Since requests pass through a relay server, token consumption directly maps to API charges. Using a gateway like LiteLLM with cost tracking and spending limits is a good way to stay on top of costs.
If You're Serious About GPT, Codex CLI Is Another Option
If your goal isn't "try GPT while keeping the Claude Code feel" but rather "use GPT (OpenAI) as the primary tool for terminal-based coding," then Codex CLI — OpenAI's own terminal coding tool — is the natural choice.

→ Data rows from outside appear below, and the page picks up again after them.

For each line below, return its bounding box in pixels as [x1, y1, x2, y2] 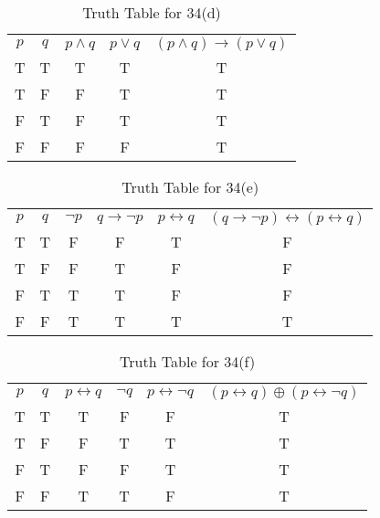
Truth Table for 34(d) [82, 2, 221, 23]
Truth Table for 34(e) [121, 176, 259, 197]
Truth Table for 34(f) [120, 351, 256, 372]

It's included with a ChatGPT subscription at no additional charge. We've compared the two tools across five dimensions in a separate article. See also: Claude Code vs. Codex CLI Comparison.
Summary — Who Is This For?
Using GPT with Claude Code is suited for the following types of users:
- Those who want to compare models while keeping their existing Claude Code workflow and settings intact.
- Those who want to intelligently switch between cheaper and more powerful models by use case to optimize costs.
- Teams that want to centrally manage multiple providers and track usage and costs.
On the other hand, if you want to take full advantage of Claude-optimized features, or if you'd rather avoid the extra setup, simply using Claude is the more comfortable option. A practical two-step approach would be: start by trying claude-code-router locally, then migrate to a LiteLLM gateway when you're ready to put it into regular use.